130.4.1 To reflect a capital gain in respect of the disposal by the taxpayer of the shares he held in NMC to the Nesongozwi Family Trust, in the amount of R115 700 000 (R231 400 000X50%);

130.4.2 To reflect a donation in respect of the disposal by the taxpayer of the shares he held in NMC to the Nesongozwi Family Trust, on the amount of R115 125 725 (R115 700 000—R547 725);

130.5 The imposition of a 10% understatement penalty in terms of section 222 and 223 of the TAA is confirmed.

130.6 The imposition of interest in terms of section 89quat of the Income Tax Act 58 of 1961 is confirmed.

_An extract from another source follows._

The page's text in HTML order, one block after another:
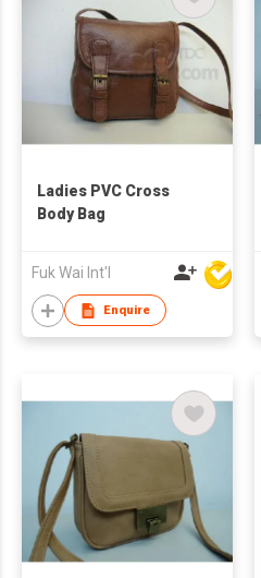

130.7 The taxpayer is ordered to pay 50% of the costs of this appeal including 50 % of the qualifying fees of the following expert witnesses:

(a) Mr A Clay;

(b) Mr D Thayser;

(c) Mr A McDonald.’

 

[8] In his appeal to the full court, the taxpayer raised two grounds of appeal. They were that the tax court had erred in not discounting the value of Umthombo’s shares as a result of the potential joint venture agreements envisaged by the consultancy agreement with Sumo; and that the tax court had erred in ordering the taxpayer to pay 50 percent of the costs and the qualifying fees of the Commissioner’s expert witnesses.

 

[9] A day before the appeal was argued, the taxpayer gave notice of his intention to apply for an amendment of the notice of appeal to introduce two further grounds, namely that the valuation method applied by the Commissioner’s experts was an incorrect one and that Umthombo’s mineral resources were incorrectly categorized. The full court disallowed the amendment in respect of the first issue but allowed it in respect of the second issue. It concluded, however, that there was no merit in any of the grounds of appeal before it and dismissed the appeal.

 

[10] From the taxpayer’s heads of argument, it appears that he wishes to revisit (a) whether the method used to determine the market value of the shares was the appropriate method; (b) whether the impact of the consultancy agreement between Sumo and Umthombo was taken into account correctly; and (c) whether Umthombo’s mineral resources were correctly characterized. This raises an important point of principle anterior to the merits, namely whether these points are properly before this court as grounds of appeal. I say this because the tax court is a creature of statute with the result that, as was held in Lion Match Company (Pty) Ltd v Commissioner for the South African Revenue Service,1 ‘the scope of its jurisdiction, its powers and the ambit of any right of appeal from its decisions’ are defined in the Tax Administration Act 28 of 2011 (the TAA).

 

[11] The same principle was applied, in relation to an appeal to the tax court in terms of the Value Added Tax Act 89 of 1991, in H R Computek (Pty) Ltd v Commissioner for the South African Revenue Services2 when Ponnan JA held that it had followed that ‘not having raised an objection to the capital assessment in its notice of objection, the taxpayer was precluded from raising it on appeal before the tax court’. The purpose underpinning this principle (which is of general application in civil and criminal appeals too) was set out thus by Corbett JA in Matla Coal Ltd v Commissioner for Inland Revenue,3 a matter concerning the Income Tax Act 58 of 1962:

‘Section 81(3) of the Act provides that every objection shall be in writing and shall specify in detail the grounds upon which it is made. And in terms of s 83(7)(b) the appellant in an appeal against the disallowance of his objection is limited to the grounds stated in his notice of objection. This limitation is for the benefit of the Commissioner and may be waived by him.’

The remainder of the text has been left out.